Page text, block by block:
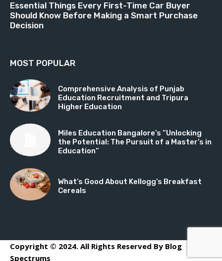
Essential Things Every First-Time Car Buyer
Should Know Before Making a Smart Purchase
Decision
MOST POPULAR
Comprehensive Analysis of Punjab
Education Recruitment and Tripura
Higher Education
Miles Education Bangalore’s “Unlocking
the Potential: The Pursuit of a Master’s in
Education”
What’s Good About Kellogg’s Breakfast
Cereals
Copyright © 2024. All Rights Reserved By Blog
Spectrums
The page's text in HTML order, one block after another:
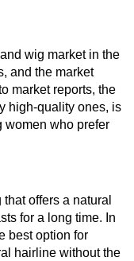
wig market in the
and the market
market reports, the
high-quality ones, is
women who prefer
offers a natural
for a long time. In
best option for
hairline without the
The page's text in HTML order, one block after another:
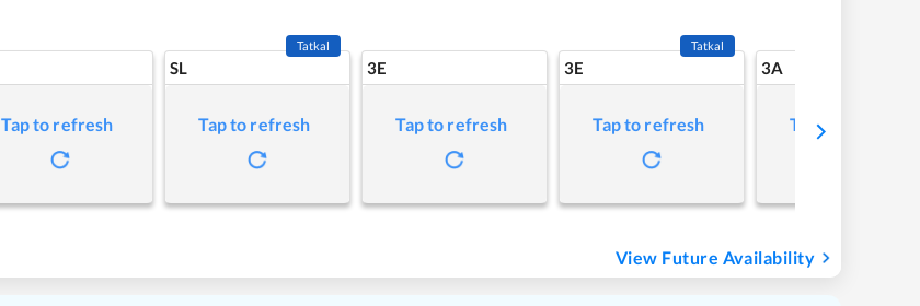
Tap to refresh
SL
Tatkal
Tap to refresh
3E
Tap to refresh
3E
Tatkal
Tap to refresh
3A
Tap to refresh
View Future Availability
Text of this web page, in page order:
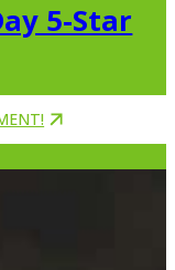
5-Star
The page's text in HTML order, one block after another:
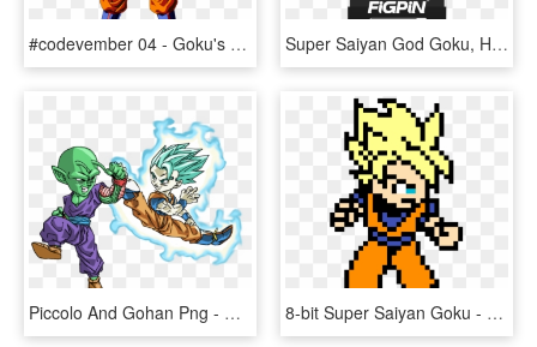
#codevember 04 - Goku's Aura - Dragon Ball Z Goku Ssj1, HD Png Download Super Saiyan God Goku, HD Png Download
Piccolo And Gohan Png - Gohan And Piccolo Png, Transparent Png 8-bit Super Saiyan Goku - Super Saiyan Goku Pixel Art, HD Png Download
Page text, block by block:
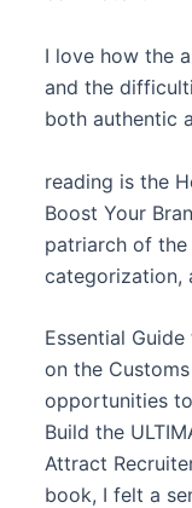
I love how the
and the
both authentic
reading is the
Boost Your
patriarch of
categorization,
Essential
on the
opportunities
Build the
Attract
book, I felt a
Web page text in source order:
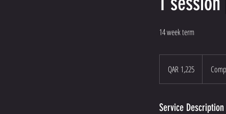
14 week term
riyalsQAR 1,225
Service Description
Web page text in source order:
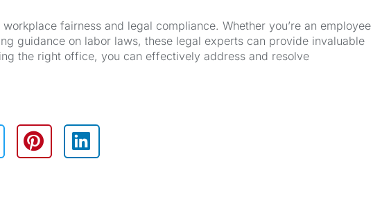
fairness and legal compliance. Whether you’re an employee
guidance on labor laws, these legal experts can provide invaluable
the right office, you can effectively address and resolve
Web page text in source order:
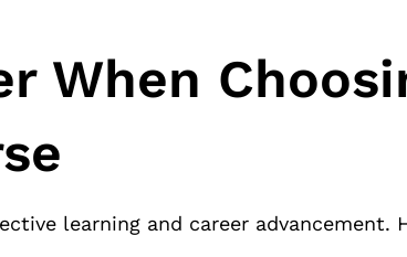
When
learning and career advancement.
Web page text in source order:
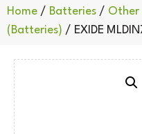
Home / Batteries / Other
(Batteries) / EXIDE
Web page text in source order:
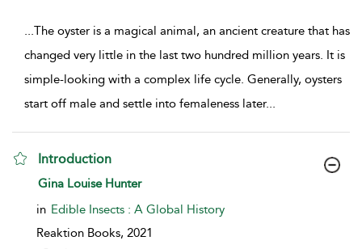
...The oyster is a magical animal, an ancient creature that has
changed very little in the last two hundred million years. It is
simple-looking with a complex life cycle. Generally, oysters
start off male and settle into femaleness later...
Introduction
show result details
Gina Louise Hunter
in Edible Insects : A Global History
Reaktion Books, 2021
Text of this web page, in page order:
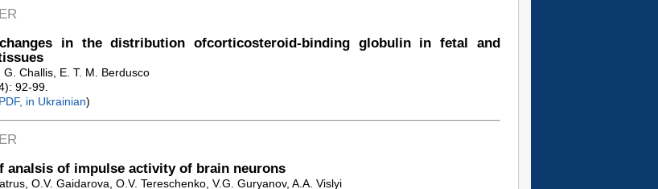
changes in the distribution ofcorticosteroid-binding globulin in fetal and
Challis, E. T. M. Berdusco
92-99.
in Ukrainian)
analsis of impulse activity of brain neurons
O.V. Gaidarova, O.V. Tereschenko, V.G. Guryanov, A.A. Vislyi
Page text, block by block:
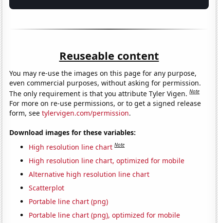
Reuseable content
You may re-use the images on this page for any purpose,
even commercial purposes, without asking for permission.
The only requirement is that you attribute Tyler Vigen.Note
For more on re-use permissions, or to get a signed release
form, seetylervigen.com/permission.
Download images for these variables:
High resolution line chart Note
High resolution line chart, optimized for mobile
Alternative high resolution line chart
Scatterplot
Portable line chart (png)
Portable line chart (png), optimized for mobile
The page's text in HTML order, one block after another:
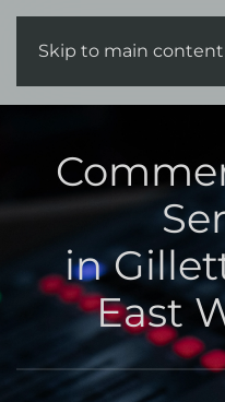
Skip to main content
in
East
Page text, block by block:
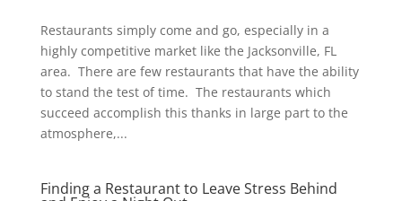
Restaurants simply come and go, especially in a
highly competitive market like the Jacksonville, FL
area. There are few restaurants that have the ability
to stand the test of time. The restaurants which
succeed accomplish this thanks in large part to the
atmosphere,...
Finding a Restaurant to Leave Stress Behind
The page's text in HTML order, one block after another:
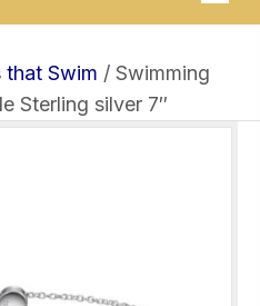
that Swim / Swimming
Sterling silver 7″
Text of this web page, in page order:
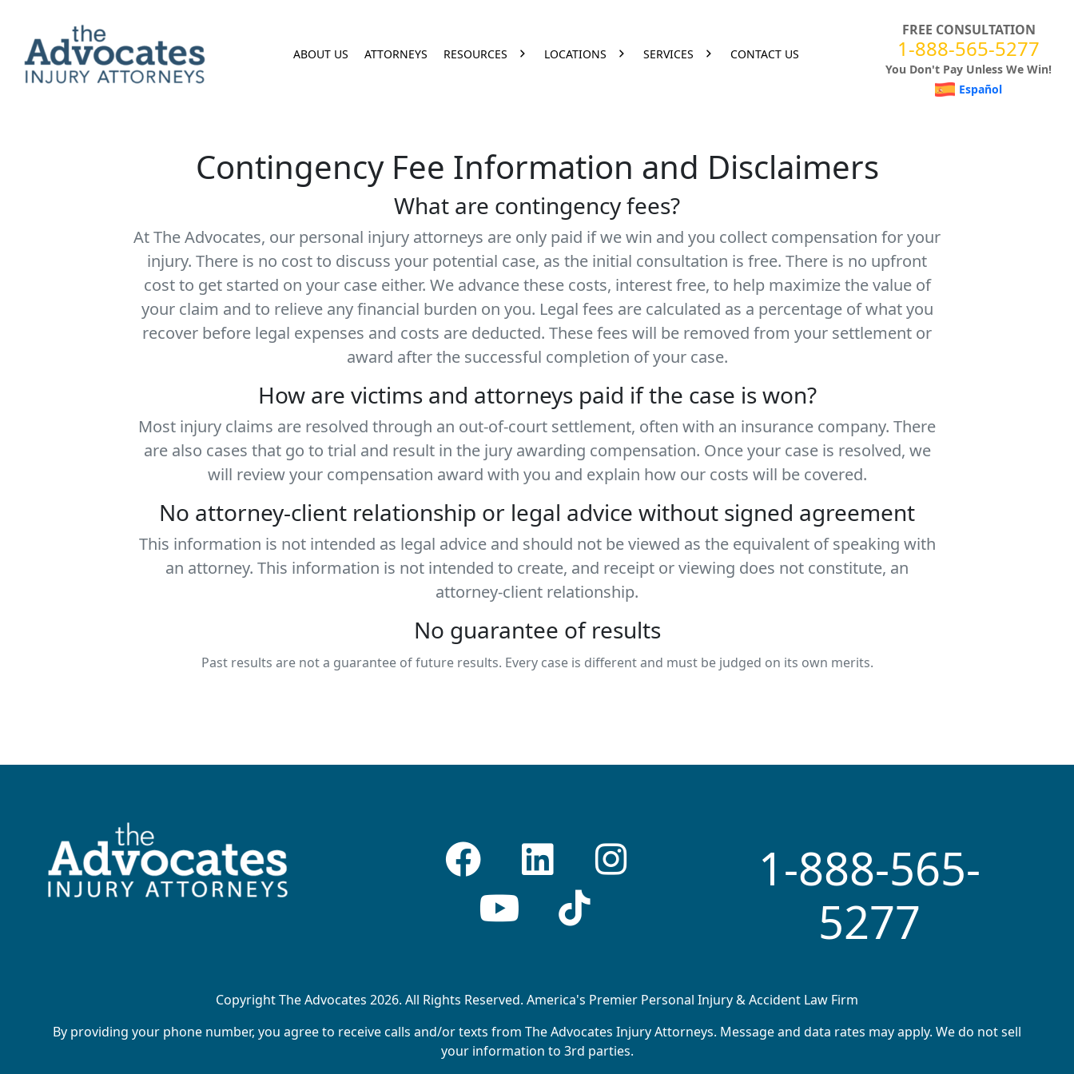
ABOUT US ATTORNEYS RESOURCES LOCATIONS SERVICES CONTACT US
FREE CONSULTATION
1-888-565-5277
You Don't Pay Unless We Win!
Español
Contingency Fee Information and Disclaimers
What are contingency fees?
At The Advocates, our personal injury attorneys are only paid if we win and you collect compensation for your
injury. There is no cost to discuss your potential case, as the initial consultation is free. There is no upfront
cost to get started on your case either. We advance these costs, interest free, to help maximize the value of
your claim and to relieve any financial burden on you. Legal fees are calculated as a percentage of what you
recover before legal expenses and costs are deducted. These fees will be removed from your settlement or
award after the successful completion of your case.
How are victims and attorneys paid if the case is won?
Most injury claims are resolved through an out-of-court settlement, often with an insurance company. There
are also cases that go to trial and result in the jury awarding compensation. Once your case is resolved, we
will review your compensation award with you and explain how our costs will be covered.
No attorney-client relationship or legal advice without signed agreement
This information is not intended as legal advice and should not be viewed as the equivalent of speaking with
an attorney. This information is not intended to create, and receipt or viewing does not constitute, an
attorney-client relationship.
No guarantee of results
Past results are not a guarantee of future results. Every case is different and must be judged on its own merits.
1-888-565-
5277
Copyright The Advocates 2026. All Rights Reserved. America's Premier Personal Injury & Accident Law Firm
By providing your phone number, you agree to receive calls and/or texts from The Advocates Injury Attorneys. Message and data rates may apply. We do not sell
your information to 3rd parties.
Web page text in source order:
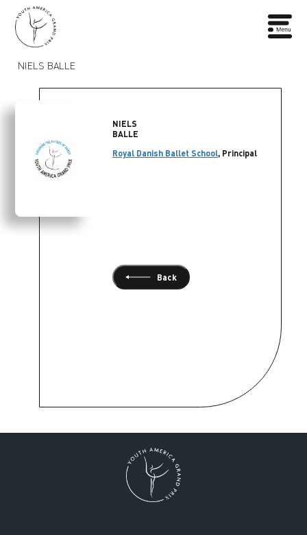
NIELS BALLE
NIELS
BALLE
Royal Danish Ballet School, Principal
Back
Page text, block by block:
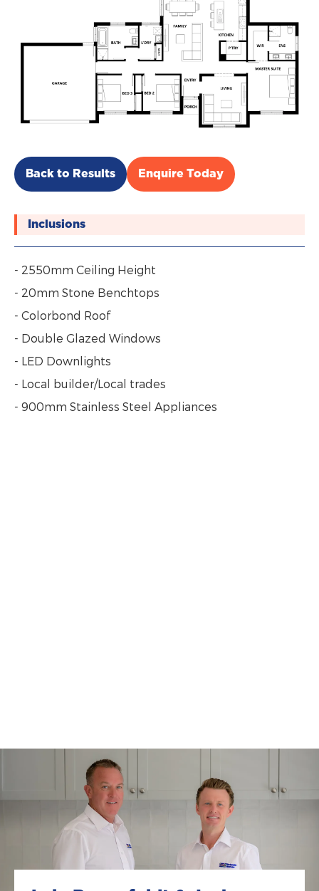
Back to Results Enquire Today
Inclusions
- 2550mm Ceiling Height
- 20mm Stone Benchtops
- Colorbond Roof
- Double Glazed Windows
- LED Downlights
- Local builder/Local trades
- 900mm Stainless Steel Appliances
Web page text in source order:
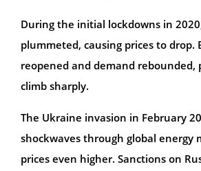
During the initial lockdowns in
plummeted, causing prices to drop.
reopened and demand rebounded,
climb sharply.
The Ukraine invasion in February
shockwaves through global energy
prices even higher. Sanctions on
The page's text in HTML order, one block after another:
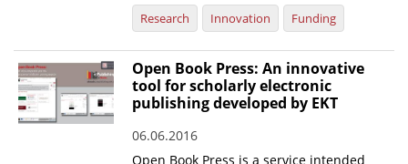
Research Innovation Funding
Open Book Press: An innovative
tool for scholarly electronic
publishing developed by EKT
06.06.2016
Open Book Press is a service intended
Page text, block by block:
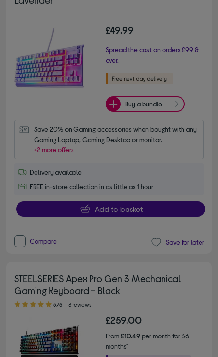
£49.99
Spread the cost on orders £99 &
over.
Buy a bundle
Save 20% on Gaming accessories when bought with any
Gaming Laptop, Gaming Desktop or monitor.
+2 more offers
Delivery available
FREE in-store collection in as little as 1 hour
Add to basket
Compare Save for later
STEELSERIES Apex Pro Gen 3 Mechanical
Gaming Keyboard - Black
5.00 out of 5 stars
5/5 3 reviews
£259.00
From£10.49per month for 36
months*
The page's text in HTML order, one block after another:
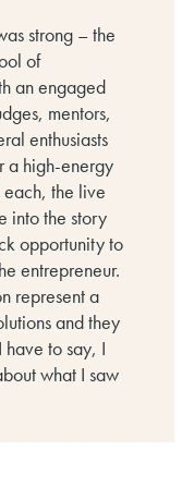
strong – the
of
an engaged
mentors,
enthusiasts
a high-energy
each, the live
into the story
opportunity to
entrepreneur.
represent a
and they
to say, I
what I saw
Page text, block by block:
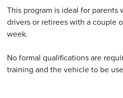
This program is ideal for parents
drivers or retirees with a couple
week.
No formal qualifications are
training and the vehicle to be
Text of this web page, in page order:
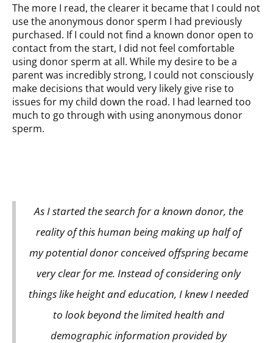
━━━━━━━━━━━━━━━━
Return each entry exactly as it appears above, but exclude the pictures.

Page text, block by block:
Essential Things Every First-Time Car Buyer
Should Know Before Making a Smart Purchase
Decision
MOST POPULAR
Comprehensive Analysis of Punjab
Education Recruitment and Tripura
Higher Education
Miles Education Bangalore’s “Unlocking
the Potential: The Pursuit of a Master’s in
Education”
What’s Good About Kellogg’s Breakfast
Cereals
Copyright © 2024. All Rights Reserved By Blog
Spectrums
The page's text in HTML order, one block after another:
wig market in the
and the market
market reports, the
high-quality ones, is
women who prefer
offers a natural
for a long time. In
best option for
hairline without the
The page's text in HTML order, one block after another:
Tap to refresh
SL
Tatkal
Tap to refresh
3E
Tap to refresh
3E
Tatkal
Tap to refresh
3A
Tap to refresh
View Future Availability
Text of this web page, in page order:
5-Star
The page's text in HTML order, one block after another:
#codevember 04 - Goku's Aura - Dragon Ball Z Goku Ssj1, HD Png Download Super Saiyan God Goku, HD Png Download
Piccolo And Gohan Png - Gohan And Piccolo Png, Transparent Png 8-bit Super Saiyan Goku - Super Saiyan Goku Pixel Art, HD Png Download
Page text, block by block:
I love how the
and the
both authentic
reading is the
Boost Your
patriarch of
categorization,
Essential
on the
opportunities
Build the
Attract
book, I felt a
Web page text in source order:
14 week term
riyalsQAR 1,225
Service Description
Web page text in source order:
fairness and legal compliance. Whether you’re an employee
guidance on labor laws, these legal experts can provide invaluable
the right office, you can effectively address and resolve
Web page text in source order:
When
learning and career advancement.
Web page text in source order:
Home / Batteries / Other
(Batteries) / EXIDE
Web page text in source order:
...The oyster is a magical animal, an ancient creature that has
changed very little in the last two hundred million years. It is
simple-looking with a complex life cycle. Generally, oysters
start off male and settle into femaleness later...
Introduction
show result details
Gina Louise Hunter
in Edible Insects : A Global History
Reaktion Books, 2021
Text of this web page, in page order:
changes in the distribution ofcorticosteroid-binding globulin in fetal and
Challis, E. T. M. Berdusco
92-99.
in Ukrainian)
analsis of impulse activity of brain neurons
O.V. Gaidarova, O.V. Tereschenko, V.G. Guryanov, A.A. Vislyi
Page text, block by block:
Reuseable content
You may re-use the images on this page for any purpose,
even commercial purposes, without asking for permission.
The only requirement is that you attribute Tyler Vigen.Note
For more on re-use permissions, or to get a signed release
form, seetylervigen.com/permission.
Download images for these variables:
High resolution line chart Note
High resolution line chart, optimized for mobile
Alternative high resolution line chart
Scatterplot
Portable line chart (png)
Portable line chart (png), optimized for mobile
The page's text in HTML order, one block after another:
Skip to main content
in
East
Page text, block by block:
Restaurants simply come and go, especially in a
highly competitive market like the Jacksonville, FL
area. There are few restaurants that have the ability
to stand the test of time. The restaurants which
succeed accomplish this thanks in large part to the
atmosphere,...
Finding a Restaurant to Leave Stress Behind
The page's text in HTML order, one block after another:
that Swim / Swimming
Sterling silver 7″
Text of this web page, in page order:
ABOUT US ATTORNEYS RESOURCES LOCATIONS SERVICES CONTACT US
FREE CONSULTATION
1-888-565-5277
You Don't Pay Unless We Win!
Español
Contingency Fee Information and Disclaimers
What are contingency fees?
At The Advocates, our personal injury attorneys are only paid if we win and you collect compensation for your
injury. There is no cost to discuss your potential case, as the initial consultation is free. There is no upfront
cost to get started on your case either. We advance these costs, interest free, to help maximize the value of
your claim and to relieve any financial burden on you. Legal fees are calculated as a percentage of what you
recover before legal expenses and costs are deducted. These fees will be removed from your settlement or
award after the successful completion of your case.
How are victims and attorneys paid if the case is won?
Most injury claims are resolved through an out-of-court settlement, often with an insurance company. There
are also cases that go to trial and result in the jury awarding compensation. Once your case is resolved, we
will review your compensation award with you and explain how our costs will be covered.
No attorney-client relationship or legal advice without signed agreement
This information is not intended as legal advice and should not be viewed as the equivalent of speaking with
an attorney. This information is not intended to create, and receipt or viewing does not constitute, an
attorney-client relationship.
No guarantee of results
Past results are not a guarantee of future results. Every case is different and must be judged on its own merits.
1-888-565-
5277
Copyright The Advocates 2026. All Rights Reserved. America's Premier Personal Injury & Accident Law Firm
By providing your phone number, you agree to receive calls and/or texts from The Advocates Injury Attorneys. Message and data rates may apply. We do not sell
your information to 3rd parties.
Web page text in source order:
NIELS BALLE
NIELS
BALLE
Royal Danish Ballet School, Principal
Back
Page text, block by block:
Back to Results Enquire Today
Inclusions
- 2550mm Ceiling Height
- 20mm Stone Benchtops
- Colorbond Roof
- Double Glazed Windows
- LED Downlights
- Local builder/Local trades
- 900mm Stainless Steel Appliances
Web page text in source order:
During the initial lockdowns in
plummeted, causing prices to drop.
reopened and demand rebounded,
climb sharply.
The Ukraine invasion in February
shockwaves through global energy
prices even higher. Sanctions on
The page's text in HTML order, one block after another:
Research Innovation Funding
Open Book Press: An innovative
tool for scholarly electronic
publishing developed by EKT
06.06.2016
Open Book Press is a service intended
Page text, block by block:
£49.99
Spread the cost on orders £99 &
over.
Buy a bundle
Save 20% on Gaming accessories when bought with any
Gaming Laptop, Gaming Desktop or monitor.
+2 more offers
Delivery available
FREE in-store collection in as little as 1 hour
Add to basket
Compare Save for later
STEELSERIES Apex Pro Gen 3 Mechanical
Gaming Keyboard - Black
5.00 out of 5 stars
5/5 3 reviews
£259.00
From£10.49per month for 36
months*
The page's text in HTML order, one block after another:
strong – the
of
an engaged
mentors,
enthusiasts
a high-energy
each, the live
into the story
opportunity to
entrepreneur.
represent a
and they
to say, I
what I saw
Page text, block by block:
This program is ideal for parents
drivers or retirees with a couple
week.
No formal qualifications are
training and the vehicle to be
Text of this web page, in page order:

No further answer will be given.